WHAT IS REQUIRED ▸ Which lines run from the one containing "conditions, all while" to the end of the listing below? Write them out exactly, both ends included, with nothing else.

(Beginning of GIVEN RECORDS)

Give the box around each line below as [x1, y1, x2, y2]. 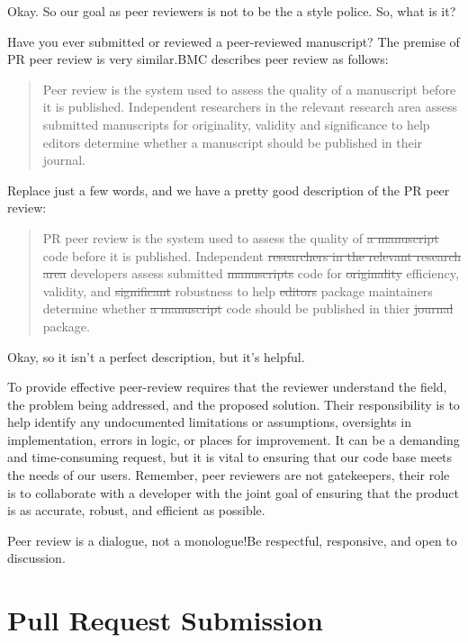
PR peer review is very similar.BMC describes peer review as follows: [7, 50, 389, 68]
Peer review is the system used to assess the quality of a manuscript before [42, 79, 456, 98]
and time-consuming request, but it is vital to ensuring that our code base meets [7, 448, 453, 466]
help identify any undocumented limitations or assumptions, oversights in [7, 412, 411, 431]
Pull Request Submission [7, 602, 323, 638]
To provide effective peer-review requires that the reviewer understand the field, [7, 377, 447, 396]
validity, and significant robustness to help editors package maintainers [42, 281, 433, 300]
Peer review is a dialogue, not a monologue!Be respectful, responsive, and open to [7, 530, 457, 549]
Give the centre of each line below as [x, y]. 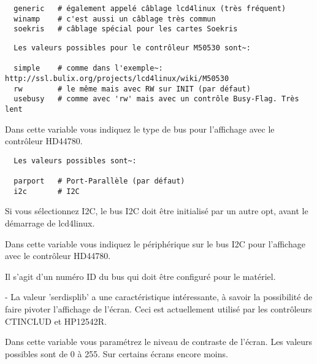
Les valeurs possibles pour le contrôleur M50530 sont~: [132, 48]
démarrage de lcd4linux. [50, 223]
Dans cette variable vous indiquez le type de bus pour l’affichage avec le [140, 129]
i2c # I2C [47, 191]
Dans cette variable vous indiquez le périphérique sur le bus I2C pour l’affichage [155, 243]
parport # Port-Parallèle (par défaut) [99, 181]
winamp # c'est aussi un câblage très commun [115, 19]
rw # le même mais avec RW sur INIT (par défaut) [132, 89]
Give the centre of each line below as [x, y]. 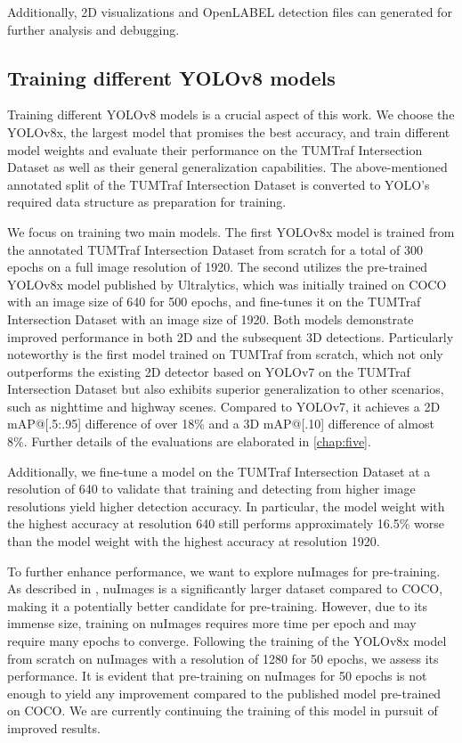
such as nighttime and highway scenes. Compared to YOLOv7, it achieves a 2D [224, 406]
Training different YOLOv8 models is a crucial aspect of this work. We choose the [231, 114]
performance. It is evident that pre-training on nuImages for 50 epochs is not [217, 676]
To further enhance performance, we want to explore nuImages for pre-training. [224, 571]
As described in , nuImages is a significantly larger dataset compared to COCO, [225, 588]
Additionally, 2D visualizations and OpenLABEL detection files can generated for [230, 12]
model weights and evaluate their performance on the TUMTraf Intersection [215, 149]
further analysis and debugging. [93, 29]
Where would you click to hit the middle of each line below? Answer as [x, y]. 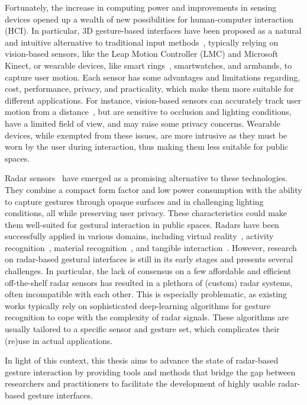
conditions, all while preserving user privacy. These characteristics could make [146, 213]
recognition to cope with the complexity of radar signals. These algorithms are [147, 317]
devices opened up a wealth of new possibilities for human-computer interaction [149, 19]
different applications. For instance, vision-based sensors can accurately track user [153, 100]
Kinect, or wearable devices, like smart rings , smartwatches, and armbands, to [148, 65]
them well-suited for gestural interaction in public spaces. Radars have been [142, 224]
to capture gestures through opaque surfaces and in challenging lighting [134, 201]
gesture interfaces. [60, 395]

(End of GIVEN RECORDS)

TASK ANSWER ▸
conditions, all while preserving user privacy. These characteristics could make [146, 213]
recognition to cope with the complexity of radar signals. These algorithms are [147, 317]
devices opened up a wealth of new possibilities for human-computer interaction [149, 19]
different applications. For instance, vision-based sensors can accurately track user [153, 100]
Kinect, or wearable devices, like smart rings , smartwatches, and armbands, to [148, 65]
them well-suited for gestural interaction in public spaces. Radars have been [142, 224]
to capture gestures through opaque surfaces and in challenging lighting [134, 201]
gesture interfaces. [60, 395]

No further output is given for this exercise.